Я могу себя любить.
Я могу себя ненавидеть.
Я могу себя избегать.
Я могу вытеснять себя в подсознание.
Я могу быть «внутренним ребенком» и его же исцелять.
Я могу быть жертвой, палачом, спасателем.
Я могу даже сделать расстановку по Хеллингеру и разделить себя на всех моих предков и родственников вплоть до волосатого кроманьонца.
А потом выяснять между нами отношения.
Я могу быть одним-единственным и неделимым на части.
Я могу быть даже несуществующим, хотя это и трудно.
Короче говоря: ничто не мешает мне встречаться с собой самим во всех мыслимых и немыслимых констелляциях (на ум приходит Камасутра).

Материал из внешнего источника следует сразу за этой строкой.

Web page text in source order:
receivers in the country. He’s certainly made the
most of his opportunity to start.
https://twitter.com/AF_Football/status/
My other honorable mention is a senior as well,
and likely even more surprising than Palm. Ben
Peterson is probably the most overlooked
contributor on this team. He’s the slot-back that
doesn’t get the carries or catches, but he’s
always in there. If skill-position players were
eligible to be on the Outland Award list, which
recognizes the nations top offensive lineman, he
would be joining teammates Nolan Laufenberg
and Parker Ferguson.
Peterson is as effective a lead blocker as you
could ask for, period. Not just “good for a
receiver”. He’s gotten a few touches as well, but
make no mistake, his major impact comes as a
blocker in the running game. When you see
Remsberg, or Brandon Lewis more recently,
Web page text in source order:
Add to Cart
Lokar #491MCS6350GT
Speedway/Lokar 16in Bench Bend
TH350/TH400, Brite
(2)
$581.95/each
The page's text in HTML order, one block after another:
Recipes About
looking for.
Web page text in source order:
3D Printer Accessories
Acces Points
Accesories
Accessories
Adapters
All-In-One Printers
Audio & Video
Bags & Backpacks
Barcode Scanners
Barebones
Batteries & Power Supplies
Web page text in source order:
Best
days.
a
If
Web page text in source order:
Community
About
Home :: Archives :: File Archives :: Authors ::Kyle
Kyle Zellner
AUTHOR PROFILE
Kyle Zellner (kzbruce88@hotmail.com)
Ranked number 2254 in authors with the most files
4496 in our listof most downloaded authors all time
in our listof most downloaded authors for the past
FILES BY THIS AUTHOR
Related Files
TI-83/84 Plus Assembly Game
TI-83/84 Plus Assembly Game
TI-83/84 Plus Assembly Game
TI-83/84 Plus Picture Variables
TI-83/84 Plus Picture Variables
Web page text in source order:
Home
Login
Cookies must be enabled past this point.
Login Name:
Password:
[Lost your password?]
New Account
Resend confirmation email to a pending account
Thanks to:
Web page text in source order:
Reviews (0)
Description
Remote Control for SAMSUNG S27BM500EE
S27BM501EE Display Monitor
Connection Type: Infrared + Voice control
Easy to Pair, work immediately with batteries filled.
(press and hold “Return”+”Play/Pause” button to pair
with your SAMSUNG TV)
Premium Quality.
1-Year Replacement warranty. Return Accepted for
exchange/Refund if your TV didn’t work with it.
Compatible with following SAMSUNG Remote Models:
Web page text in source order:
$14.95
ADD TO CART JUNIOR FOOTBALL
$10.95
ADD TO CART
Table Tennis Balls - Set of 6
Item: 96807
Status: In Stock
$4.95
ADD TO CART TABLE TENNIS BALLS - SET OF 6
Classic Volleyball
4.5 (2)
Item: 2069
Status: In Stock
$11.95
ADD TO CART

Так что же мешает мне понять, что любая встреча происходит исключительно между мной и мною же?
Глядя в зеркало, я вижу себя. И тот, кто глядится в зеркало, — тоже я.
Разве нас от этого становится двое?
Впрочем, один без второго — это даже не один…
Есть такая каббалистическая притча:
Четверо вошли в Пардес (аналог Царствия Небесного). Один ослеп. Другой онемел. Третий обезумел. А Рабби Акива встретил самого себя.
Всего-то навсего. Как он, наверное, был разочаровн! Ведь даже там — все то же самое.
Я принимаю свое собственное отражение в зеркале за кого-то другого. И начинаю думать, что этот «другой» и есть я. Собственно, я не грешу против истины. Я просто тычу пальцем в зеркало и говорю: «Это я.» Как будто тот, кто тычет, — это кто-то еще. Я не могу быть тем, что я вижу, — так подсказывает мне рассудок. А кто в зеркале? Мне объясняют: это «персонаж», который мне «снится». Я должен «проснуться» от «персонажа», и я буду свободен (от него). Или: я должен прекратить попытки «разбудить» свое отражение в зеркале, ибо это крайне смешно и нелепо.
Так ведь самое смешное и самое нелепое — это полагать, что в зеркале — не я!
Здесь нет никакого коана, никакой загадки. Здесь нет даже реально существующего «зеркала», на которое можно в случае чего пенять. Перефразируя песню: «Гляжусь в себя, как зеркало...» И при этом вступаю с собой в отношения.